这里几乎是你在awk中描述的逻辑转录(我添加了假设,从1开始,长度为2应该在第一个字符之后分开)。我还注意到第9行在@分隔符后面有一个空格,所以在BEGIN块中可以看到字段分隔符的可能性 - 可能是您不需要的真实数据,所以只是为了知道的。我最终得到了你的预期输出,但是你可能想要在较大的数据集上进行检查,以防有一些更多的用例没有被考虑在内。
$ cat jd.awk
BEGIN { FS = " *@ *"; OFS = "@" }
{
for (i=3; i<=NF; ++i) {
# if integers start with [2-9] then split after one character
if (substr($i, 1, 1) ~ /[2-9]/) {
$i = substr($i, 1, 1) "@" substr($i, 2)
}
else {
split($i, parts, "[ /]")
# else if it starts with [1] and length is equal to 2
# (before the space and fraction) then split the first character
if (substr($i, 1, 1) == "1" && length(parts[1]) == 2) {
$i = substr($i, 1, 1) "@" substr($i, 2)
}
# else if it starts with [1] and length is equal to 3 or more
# (before the space and fraction) then split the firsts two characters.

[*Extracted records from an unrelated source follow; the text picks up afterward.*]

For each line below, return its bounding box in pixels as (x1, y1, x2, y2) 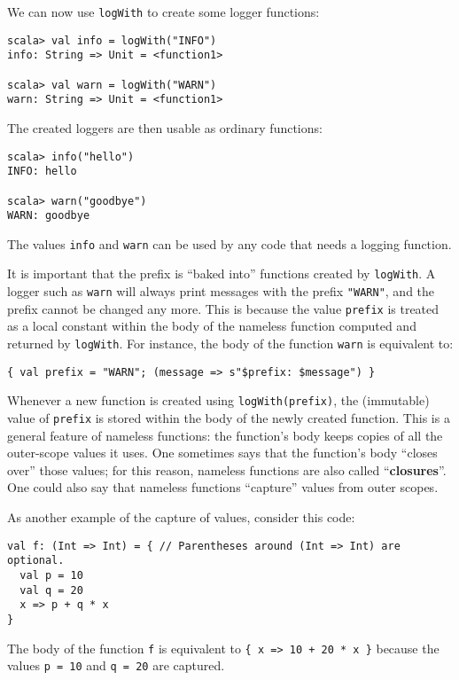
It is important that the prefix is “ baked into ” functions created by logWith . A (7, 264, 436, 283)
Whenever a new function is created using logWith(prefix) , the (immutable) (7, 391, 430, 410)
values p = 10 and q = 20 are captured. (7, 656, 225, 675)
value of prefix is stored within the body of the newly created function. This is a (7, 409, 450, 426)
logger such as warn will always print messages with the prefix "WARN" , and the (7, 282, 435, 301)
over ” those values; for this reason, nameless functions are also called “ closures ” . (7, 460, 447, 479)
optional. (7, 554, 65, 567)
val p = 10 (19, 568, 83, 582)
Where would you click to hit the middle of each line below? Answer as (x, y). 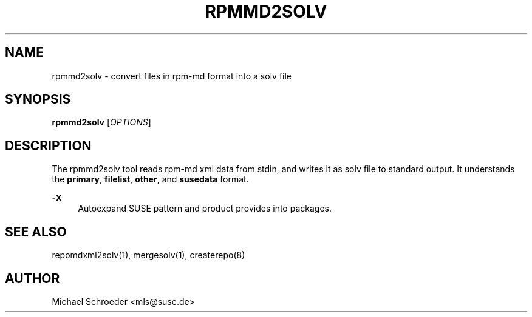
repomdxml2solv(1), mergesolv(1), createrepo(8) (148, 255)
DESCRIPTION (48, 145)
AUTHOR (32, 278)
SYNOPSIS (38, 99)
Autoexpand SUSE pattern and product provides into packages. (205, 209)
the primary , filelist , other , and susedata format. (150, 179)
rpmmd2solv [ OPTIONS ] (101, 122)
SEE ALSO (36, 232)
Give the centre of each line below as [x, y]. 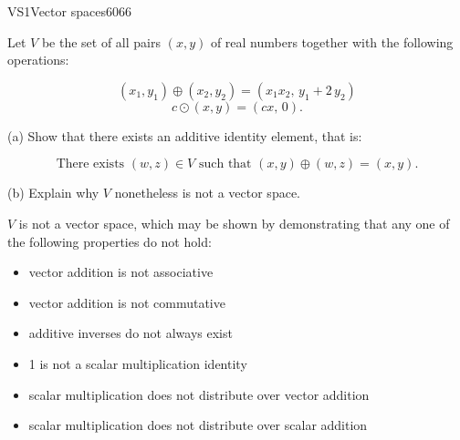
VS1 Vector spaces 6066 [69, 11]
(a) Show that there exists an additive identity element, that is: [185, 135]
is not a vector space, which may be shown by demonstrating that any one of [234, 223]
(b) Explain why [53, 193]
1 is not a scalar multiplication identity [138, 363]
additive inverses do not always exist [131, 333]
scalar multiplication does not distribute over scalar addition [198, 425]
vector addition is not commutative [127, 302]
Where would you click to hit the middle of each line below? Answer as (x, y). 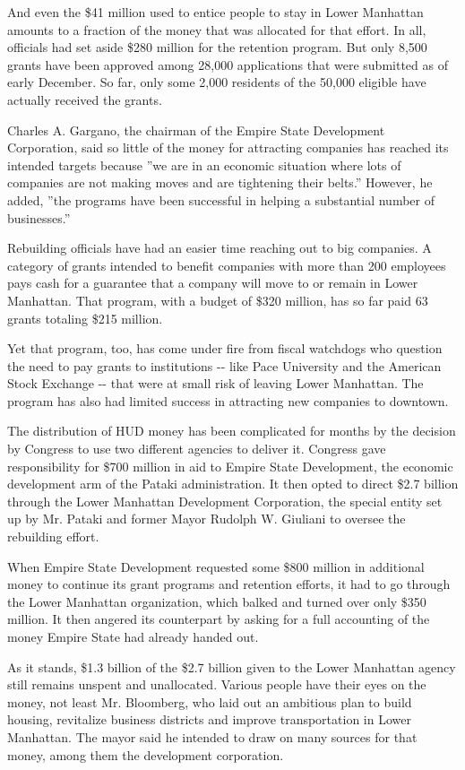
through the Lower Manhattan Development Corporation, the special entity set (225, 501)
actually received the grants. (85, 99)
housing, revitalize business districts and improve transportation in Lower (209, 719)
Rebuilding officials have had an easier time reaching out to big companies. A (220, 248)
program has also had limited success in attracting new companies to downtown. (228, 400)
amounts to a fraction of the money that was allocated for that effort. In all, (217, 29)
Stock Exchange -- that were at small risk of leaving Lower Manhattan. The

else if (substr($i, 1, 1) == "1" && length(parts[1]) >= 3) {
$i = substr($i, 1, 2) "@" substr($i, 3)
}
}
}
print
}
$ cat jd.txt
1@2@11@11/8@11/8@11@11/2
2@4@31 1/2@31 1/2@31/2@21@21/2
3@10@116 1/4@98@911 3/4@410@38 1/2
4@1@21@21/8@21/8@33@49 1/4
5@11@74@75@67 1/2@511 1/2@511 1/2
6@9@106@108 1/4@89 1/4@613 1/2@616
7@7@96@118 1/4@1313 1/2@715@717 3/4
8@12@127 3/4@129 3/4@1212 1/2@816 1/2@817 3/4
9@6@63@ 64 1/2@79@916 1/2@918
10@13@139 3/4@1311 1/4@1112@1017@1019 3/4
11@3@42@42@43 1/2@1118 1/2@1126 1/4
12@5@84 1/2@87@1011 3/4@1219 1/2@1228 1/4
13@8@52 1/2@53 1/2@57@1324@1332 3/4
$ awk -f jd.awk jd.txt
1@2@1@1@1@1/8@1@1/8@1@1@1@1/2
2@4@3@1 1/2@3@1 1/2@3@1/2@2@1@2@1/2
3@10@11@6 1/4@9@8@9@11 3/4@4@10@3@8 1/2
4@1@2@1@2@1/8@2@1/8@3@3@4@9 1/4
5@11@7@4@7@5@6@7 1/2@5@11 1/2@5@11 1/2
6@9@10@6@10@8 1/4@8@9 1/4@6@13 1/2@6@16
7@7@9@6@11@8 1/4@13@13 1/2@7@15@7@17 3/4
8@12@12@7 3/4@12@9 3/4@12@12 1/2@8@16 1/2@8@17 3/4
9@6@6@3@6@4 1/2@7@9@9@16 1/2@9@18
10@13@13@9 3/4@13@11 1/4@11@12@10@17@10@19 3/4
11@3@4@2@4@2@4@3 1/2@11@18 1/2@11@26 1/4
12@5@8@4 1/2@8@7@10@11 3/4@12@19 1/2@12@28 1/4
13@8@5@2 1/2@5@3 1/2@5@7@13@24@13@32 3/4
#3
This might work for you (GNU sed):
这可能适合你(GNU sed):
sed -r 's/^(([^@]*@){2})/\1\n/;ta;:a;/\n[0-9]?$/s/\n//;t;/\n(1[0-9]|[0-9])([0-9][0-9]?)/s//\1@\2\n/;ta;/\n([0-9]?[^0-9\n]) ?/s//\1\n/;ta' file
This inserts a newline following the second field and then pattern matches and loops, each successive match moves the newline forward until the end of the line when the newline is removed.
这会在第二个字段后插入一个换行符,然后对匹配和循环进行模式处理,每次连续匹配都会将换行符向前移动,直到删除换行符时的行尾。
#4
Thank you for all of your quick responses.
They helped me with the parsing of my data sets that needed to be done before an upload. The solution that I ended up using was the one based on pearl due to simplicity. Again, Thank You for your answers.
感谢您的所有快速回复。他们帮助我解析了在上传之前需要完成的数据集。由于简单,我最终使用的解决方案是基于珍珠的解决方案。再次,谢谢你的答案。